Hello. I think your approach with using gsub is not the best possible
here. It's better to simply find the matching part using match and
substitute it for the whole string, like this:
place1 = string1.match(/(\d+)th\b/)[1]
The \b ensures that the next character after 'th' is not a word
character (\b is word boundary), and [1] at the end is extracting the
first bracketed group. It also makes it possible to skip the .* at both
ends, which is a bit ugly.
Apart from that, a useful piece of knowledge about regexps:
/.*?(\d+)th.*/ will match what you want, because the first .*? will be
reluctant to eat up more characters, so it will pass to \d+ as many
digits as it can.
Hello. I think your approach with using gsub is not the best possible
here.
Agree.
It's better to simply find the matching part using match and
substitute it for the whole string, like this:
place1 = string1.match(/(\d+)th\b/)[1]
For extraction there is a simpler solution
irb(main):002:0> "He is the 20th."[/(\d+)th\b/, 1]
=> "20"
irb(main):003:0> "25th"[/(\d+)th\b/, 1]
=> "25"
The \b ensures that the next character after 'th' is not a word
character (\b is word boundary), and [1] at the end is extracting the
first bracketed group. It also makes it possible to skip the .* at both
ends, which is a bit ugly.
Right.
Apart from that, a useful piece of knowledge about regexps:
/.*?(\d+)th.*/ will match what you want, because the first .*? will be
reluctant to eat up more characters, so it will pass to \d+ as many
digits as it can.
But reluctant is slow (see my benchmark from a few days ago).
Cheer
robert
···
2008/9/26 Thomas B. <tpreal@gmail.com>:
--
use.inject do |as, often| as.you_can - without end
It's better to simply find the matching part using match and
substitute it for the whole string, like this:
place1 = string1.match(/(\d+)th\b/)[1]
For extraction there is a simpler solution
irb(main):002:0> "He is the 20th."[/(\d+)th\b/, 1]
=> "20"
irb(main):003:0> "25th"[/(\d+)th\b/, 1]
=> "25"
Yes, I forgot about this one. +1
Apart from that, a useful piece of knowledge about regexps:
/.*?(\d+)th.*/ will match what you want, because the first .*? will be
reluctant to eat up more characters, so it will pass to \d+ as many
digits as it can.
But reluctant is slow (see my benchmark from a few days ago).

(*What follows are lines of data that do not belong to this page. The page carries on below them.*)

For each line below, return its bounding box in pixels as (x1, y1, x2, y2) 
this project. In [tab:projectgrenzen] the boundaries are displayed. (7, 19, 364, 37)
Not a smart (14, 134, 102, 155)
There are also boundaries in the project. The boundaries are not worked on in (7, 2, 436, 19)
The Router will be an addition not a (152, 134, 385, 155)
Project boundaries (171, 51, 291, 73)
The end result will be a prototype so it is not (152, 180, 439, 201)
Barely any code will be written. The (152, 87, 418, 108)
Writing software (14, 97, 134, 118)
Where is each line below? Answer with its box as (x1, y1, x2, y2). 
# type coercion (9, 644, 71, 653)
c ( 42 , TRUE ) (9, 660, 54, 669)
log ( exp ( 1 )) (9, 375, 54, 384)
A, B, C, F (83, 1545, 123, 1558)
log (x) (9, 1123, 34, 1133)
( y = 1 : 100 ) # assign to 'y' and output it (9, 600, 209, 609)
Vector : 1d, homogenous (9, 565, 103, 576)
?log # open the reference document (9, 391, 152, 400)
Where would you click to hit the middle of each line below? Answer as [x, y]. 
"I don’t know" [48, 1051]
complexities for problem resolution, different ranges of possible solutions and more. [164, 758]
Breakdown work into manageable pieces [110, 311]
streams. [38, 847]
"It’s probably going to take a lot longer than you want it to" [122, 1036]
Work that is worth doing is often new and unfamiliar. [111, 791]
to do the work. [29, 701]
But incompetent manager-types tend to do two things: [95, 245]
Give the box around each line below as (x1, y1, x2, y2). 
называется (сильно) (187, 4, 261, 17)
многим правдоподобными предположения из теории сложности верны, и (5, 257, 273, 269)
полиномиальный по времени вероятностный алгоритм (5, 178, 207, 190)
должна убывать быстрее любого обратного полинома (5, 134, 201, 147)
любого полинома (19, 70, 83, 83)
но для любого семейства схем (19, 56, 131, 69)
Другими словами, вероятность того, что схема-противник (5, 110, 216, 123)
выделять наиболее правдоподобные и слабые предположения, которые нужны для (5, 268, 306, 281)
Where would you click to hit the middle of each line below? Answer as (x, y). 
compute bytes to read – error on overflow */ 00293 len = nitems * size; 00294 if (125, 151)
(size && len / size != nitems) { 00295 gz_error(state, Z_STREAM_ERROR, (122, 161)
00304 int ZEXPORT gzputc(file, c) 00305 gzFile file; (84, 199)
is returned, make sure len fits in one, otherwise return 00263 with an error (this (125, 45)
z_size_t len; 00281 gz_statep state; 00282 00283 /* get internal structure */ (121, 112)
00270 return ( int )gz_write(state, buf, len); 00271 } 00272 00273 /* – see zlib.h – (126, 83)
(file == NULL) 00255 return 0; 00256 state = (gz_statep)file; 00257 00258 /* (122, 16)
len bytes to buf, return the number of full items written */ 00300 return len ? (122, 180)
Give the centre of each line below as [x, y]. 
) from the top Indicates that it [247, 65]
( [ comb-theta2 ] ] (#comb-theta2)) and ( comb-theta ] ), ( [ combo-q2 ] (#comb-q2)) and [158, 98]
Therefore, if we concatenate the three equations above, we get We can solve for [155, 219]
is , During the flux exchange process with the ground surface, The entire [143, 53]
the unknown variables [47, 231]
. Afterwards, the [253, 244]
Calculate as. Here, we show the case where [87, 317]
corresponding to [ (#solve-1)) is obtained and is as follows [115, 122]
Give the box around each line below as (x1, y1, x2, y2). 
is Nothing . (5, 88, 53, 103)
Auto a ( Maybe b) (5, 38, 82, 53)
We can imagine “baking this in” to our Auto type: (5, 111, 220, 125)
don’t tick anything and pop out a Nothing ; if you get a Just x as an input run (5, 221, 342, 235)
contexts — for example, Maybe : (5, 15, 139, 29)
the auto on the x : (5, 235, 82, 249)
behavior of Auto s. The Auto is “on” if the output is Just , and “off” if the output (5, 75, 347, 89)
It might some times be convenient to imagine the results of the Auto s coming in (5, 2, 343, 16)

OK. I guess reluctant is slow especially when the string that it has to
cover is long. And I agree that it's not a very good idea to use
reluctant regexps in time-critical applications, and the first solution
is much better here. I mentioned them just to let the original poster
gain some knowledge. I use reluctant patterns when not in hurry, because
they make things much easier sometimes.